- **WHAT TO PRODUCE**
Would you copy each line of the data below that has "dietary"?

--- EXERCISE DATA ---

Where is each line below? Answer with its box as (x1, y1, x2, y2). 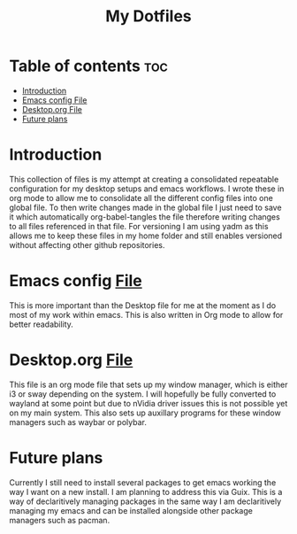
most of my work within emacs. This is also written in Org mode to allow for (9, 309, 284, 320)
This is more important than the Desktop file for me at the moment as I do (9, 299, 277, 311)
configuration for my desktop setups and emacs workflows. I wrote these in (9, 183, 285, 194)
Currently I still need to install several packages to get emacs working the (9, 476, 277, 488)
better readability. (9, 319, 73, 329)
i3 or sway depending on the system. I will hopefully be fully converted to (9, 388, 277, 399)
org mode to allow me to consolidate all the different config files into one (9, 192, 274, 203)
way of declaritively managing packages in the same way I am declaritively (9, 496, 282, 507)
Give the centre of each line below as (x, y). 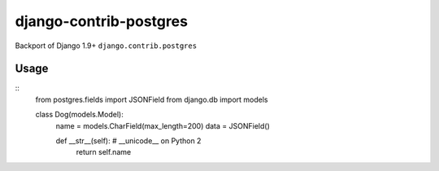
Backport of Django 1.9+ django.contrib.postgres (106, 46)
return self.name (104, 152)
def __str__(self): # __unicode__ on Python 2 (128, 141)
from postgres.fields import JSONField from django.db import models (152, 99)
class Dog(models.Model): (79, 115)
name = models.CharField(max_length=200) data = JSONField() (163, 125)
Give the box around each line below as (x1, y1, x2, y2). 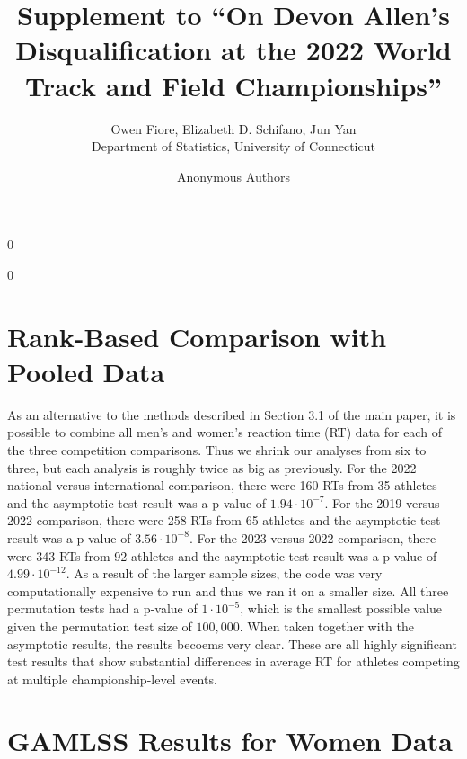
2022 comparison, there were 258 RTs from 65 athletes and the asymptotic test (7, 511, 441, 530)
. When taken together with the (239, 616, 414, 635)
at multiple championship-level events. (7, 669, 217, 688)
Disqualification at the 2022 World (15, 31, 452, 68)
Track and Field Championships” (24, 67, 443, 103)
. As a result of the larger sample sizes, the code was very (66, 564, 383, 583)
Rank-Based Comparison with (7, 317, 387, 354)
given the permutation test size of (7, 616, 192, 635)
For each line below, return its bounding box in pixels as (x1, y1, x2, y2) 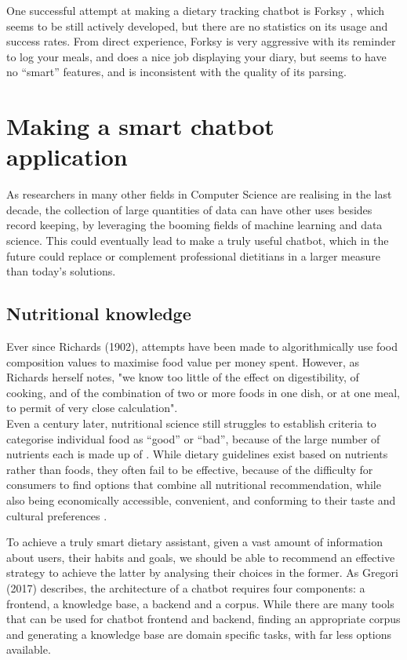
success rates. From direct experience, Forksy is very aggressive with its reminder (6, 33, 396, 49)
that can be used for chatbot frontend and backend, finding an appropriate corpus (6, 611, 401, 627)
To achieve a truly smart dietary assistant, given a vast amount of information (6, 534, 383, 550)
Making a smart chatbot (6, 110, 274, 142)
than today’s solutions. (6, 263, 116, 279)
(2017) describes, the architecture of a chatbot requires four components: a (6, 579, 365, 596)
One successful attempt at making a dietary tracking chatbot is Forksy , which (6, 2, 385, 18)
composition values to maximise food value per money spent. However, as (6, 353, 359, 370)
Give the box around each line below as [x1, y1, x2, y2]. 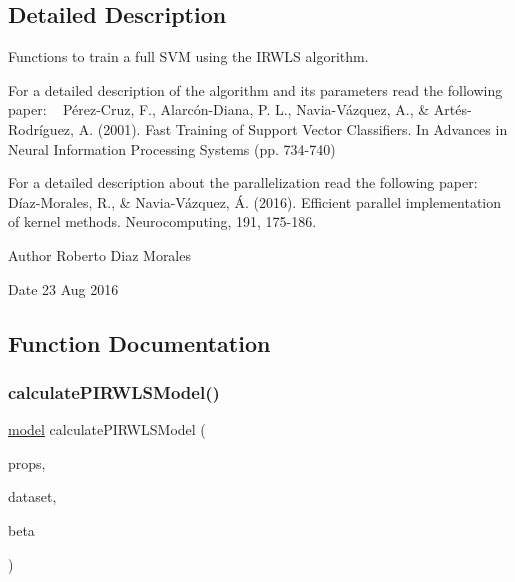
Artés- [433, 99, 472, 120]
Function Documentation [8, 327, 271, 358]
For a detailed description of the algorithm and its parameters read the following [8, 79, 503, 100]
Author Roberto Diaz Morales [8, 244, 191, 265]
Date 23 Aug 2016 [8, 278, 119, 299]
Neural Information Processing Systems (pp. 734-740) [8, 138, 336, 159]
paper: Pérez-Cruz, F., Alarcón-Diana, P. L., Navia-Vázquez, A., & [8, 99, 430, 120]
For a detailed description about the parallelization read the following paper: [8, 172, 478, 193]
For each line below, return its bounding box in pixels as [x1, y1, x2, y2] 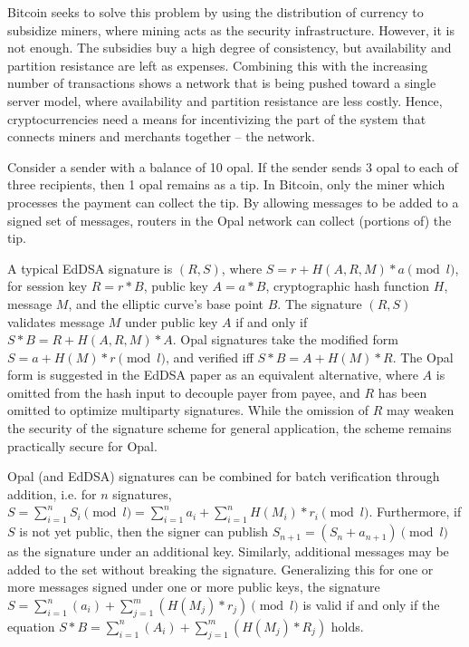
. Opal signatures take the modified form [172, 330, 398, 349]
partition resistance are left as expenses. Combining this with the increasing [7, 55, 428, 74]
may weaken [386, 401, 455, 420]
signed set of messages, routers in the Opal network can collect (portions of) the [7, 210, 452, 229]
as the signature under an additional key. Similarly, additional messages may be [7, 542, 449, 561]
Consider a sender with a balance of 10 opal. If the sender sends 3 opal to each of [7, 157, 458, 176]
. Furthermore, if [368, 502, 462, 521]
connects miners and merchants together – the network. [7, 127, 315, 146]
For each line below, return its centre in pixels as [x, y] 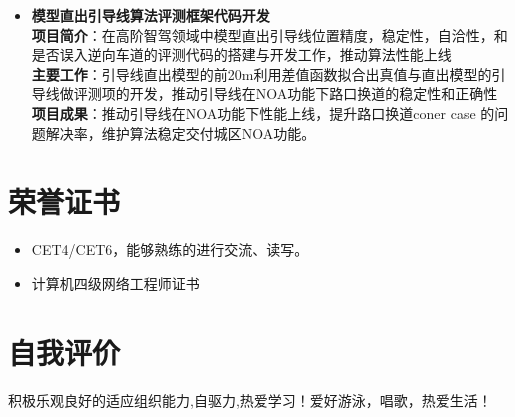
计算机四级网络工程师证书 [115, 282]
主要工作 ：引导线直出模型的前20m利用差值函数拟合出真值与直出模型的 [261, 73]
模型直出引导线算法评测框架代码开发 [150, 15]
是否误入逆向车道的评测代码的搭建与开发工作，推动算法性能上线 [241, 54]
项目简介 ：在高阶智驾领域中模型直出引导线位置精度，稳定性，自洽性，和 [269, 34]
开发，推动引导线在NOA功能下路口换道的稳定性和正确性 [313, 93]
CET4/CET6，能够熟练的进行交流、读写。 [170, 249]
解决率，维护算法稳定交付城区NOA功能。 [180, 132]
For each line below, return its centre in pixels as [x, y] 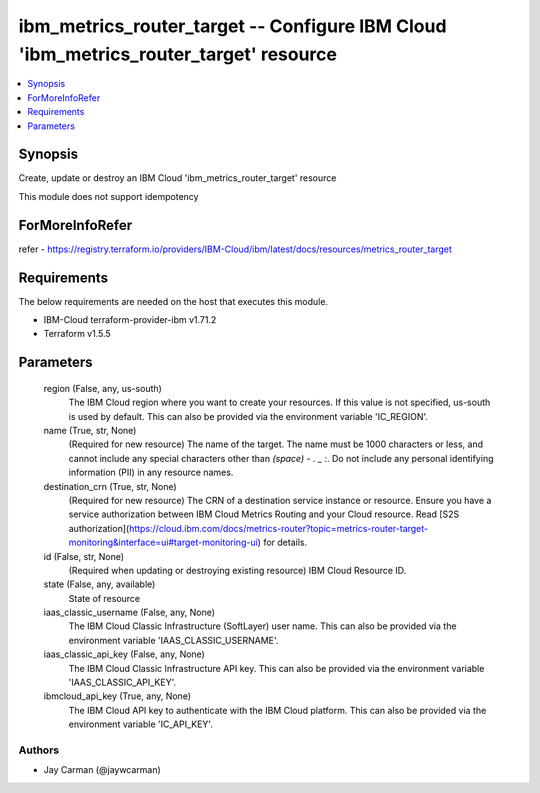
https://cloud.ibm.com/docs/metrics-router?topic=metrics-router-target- [278, 528]
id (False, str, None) [84, 556]
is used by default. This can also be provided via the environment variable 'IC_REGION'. [248, 416]
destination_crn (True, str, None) [110, 486]
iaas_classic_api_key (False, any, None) [124, 654]
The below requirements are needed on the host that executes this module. [173, 301]
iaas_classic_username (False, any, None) [129, 612]
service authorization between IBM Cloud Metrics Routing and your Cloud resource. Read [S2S [264, 514]
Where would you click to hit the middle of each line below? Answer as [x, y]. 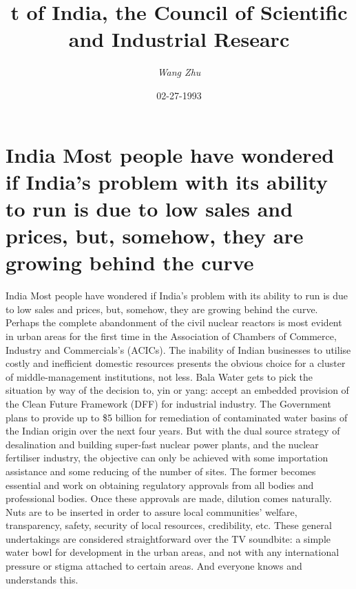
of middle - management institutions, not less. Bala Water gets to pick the [159, 376]
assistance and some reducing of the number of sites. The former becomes [161, 471]
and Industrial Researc [179, 39]
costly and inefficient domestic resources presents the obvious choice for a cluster [176, 363]
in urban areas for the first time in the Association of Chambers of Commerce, [171, 336]
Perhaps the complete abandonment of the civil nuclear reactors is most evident [174, 322]
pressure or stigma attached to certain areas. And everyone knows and [154, 566]
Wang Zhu [179, 72]

---

- **EXERCISE OUTPUT**
To achieve a truly smart dietary assistant, given a vast amount of information (6, 534, 383, 550)
One successful attempt at making a dietary tracking chatbot is Forksy , which (6, 2, 385, 18)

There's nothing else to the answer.